(i) A 20m chain with a mass-density of 3kg/m (coiled on the ground). How

much work is performed lifting the chain so that it is fully extended (and
one end touches the ground)?

(ii) How much work is performed to lift 1/4 of the chain?

This sounds like a physics problem:

Work done = increase in potential energy (PE)
Let
PE at ground = 0
After lifting, the centre of gravity of the chain is at h=10 m above ground, so
potential energy
=mgh
=(3 kg/m * 20m)*9.8 m/s²*10m
= 5880 joules

Using calculus,

Let
ρ = length density = 3 kg/m
x=distance of top of chain from ground in metres
then
length of chain off ground = x
mass of chain off ground = ρx
weight of chain off ground = ρxg
lifting the chain through a distnce dx does work of
ρxg*dx
Total work done through a length of 0 to L metres
=∫ρx;gdx [0,L]
=14.7L²
For L=20m,
Work done = 14.7(20²)=5880 joules
as before.

(i) To calculate the work done in lifting the entire chain, we need to consider the potential energy gained by the chain.

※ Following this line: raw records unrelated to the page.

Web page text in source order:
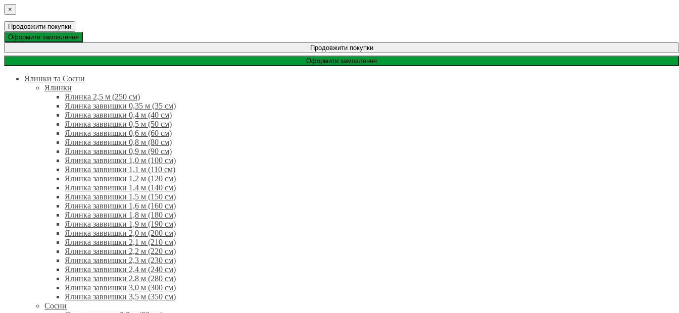
×
Продовжити покупки
Оформити замовлення
Продовжити покупки
Оформити замовлення
Ялинки та Сосни
Ялинки
Ялинка 2,5 м (250 см)
Ялинка заввишки 0,35 м (35 см)
Ялинка заввишки 0,4 м (40 см)
Ялинка заввишки 0,5 м (50 см)
Ялинка заввишки 0,6 м (60 см)
Ялинка заввишки 0,8 м (80 см)
Ялинка заввишки 0,9 м (90 см)
Ялинка заввишки 1,0 м (100 см)
Ялинка заввишки 1,1 м (110 см)
Ялинка заввишки 1,2 м (120 см)
Ялинка заввишки 1,4 м (140 см)
Ялинка заввишки 1,5 м (150 см)
Ялинка заввишки 1,6 м (160 см)
Ялинка заввишки 1,8 м (180 см)
Ялинка заввишки 1,9 м (190 см)
Ялинка заввишки 2,0 м (200 см)
Ялинка заввишки 2,1 м (210 см)
Ялинка заввишки 2,2 м (220 см)
Ялинка заввишки 2,3 м (230 см)
Ялинка заввишки 2,4 м (240 см)
Ялинка заввишки 2,8 м (280 см)
Ялинка заввишки 3,0 м (300 см)
Ялинка заввишки 3,5 м (350 см)
Сосни
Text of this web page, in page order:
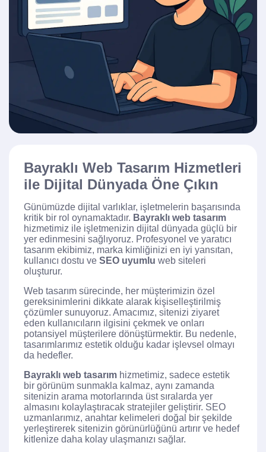
Bayraklı Web Tasarım Hizmetleri
ile Dijital Dünyada Öne Çıkın
Günümüzde dijital varlıklar, işletmelerin başarısında
kritik bir rol oynamaktadır. Bayraklı web tasarım
hizmetimiz ile işletmenizin dijital dünyada güçlü bir
yer edinmesini sağlıyoruz. Profesyonel ve yaratıcı
tasarım ekibimiz, marka kimliğinizi en iyi yansıtan,
kullanıcı dostu ve SEO uyumlu web siteleri
oluşturur.
Web tasarım sürecinde, her müşterimizin özel
gereksinimlerini dikkate alarak kişiselleştirilmiş
çözümler sunuyoruz. Amacımız, sitenizi ziyaret
eden kullanıcıların ilgisini çekmek ve onları
potansiyel müşterilere dönüştürmektir. Bu nedenle,
tasarımlarımız estetik olduğu kadar işlevsel olmayı
da hedefler.
Bayraklı web tasarım hizmetimiz, sadece estetik
bir görünüm sunmakla kalmaz, aynı zamanda
sitenizin arama motorlarında üst sıralarda yer
almasını kolaylaştıracak stratejiler geliştirir. SEO
uzmanlarımız, anahtar kelimeleri doğal bir şekilde
yerleştirerek sitenizin görünürlüğünü artırır ve hedef
kitlenize daha kolay ulaşmanızı sağlar.
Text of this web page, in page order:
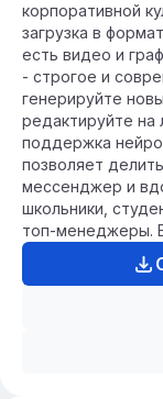
корпоративной
загрузка в
есть видео и
- строгое и
генерируйте
редактируйте на
поддержка
позволяет
мессенджер и
школьники,
топ-менеджеры.
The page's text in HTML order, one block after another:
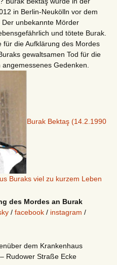
in Berlin-Neukölln vor dem
unbekannte Mörder
und tötete Burak.
für die Aufklärung des Mordes
gewaltsamen Tod für die
Gedenken.
Burak Bektaş (14.2.1990
Buraks viel zu kurzem Leben
des Mordes an Burak
/ facebook / instagram /
dem Krankenhaus
Rudower Straße Ecke
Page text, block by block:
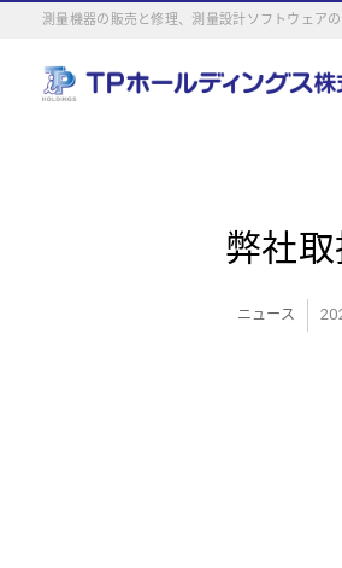
測量機器の販売と修理、測量設計ソフトウェア
弊社取
ニュース

The potential energy is equal to the work done against gravity.

The chain has a mass-density of 3 kg/m, which means that for every 1 meter of chain, there is a mass of 3 kg. The total mass of the chain, given a length of 20 meters, can be calculated as:

Mass = mass density x length
Mass = 3 kg/m x 20 m
Mass = 60 kg

The height to lift the chain so that it is fully extended and one end touches the ground is 20 meters.

The formula for calculating potential energy is:
Potential energy = mass x gravitational acceleration x height

Using the values we have:
Potential energy = 60 kg x 9.8 m/s^2 x 20 m
Potential energy = 11,760 joules

Therefore, the work performed in lifting the chain so that it is fully extended and one end touches the ground is 11,760 joules.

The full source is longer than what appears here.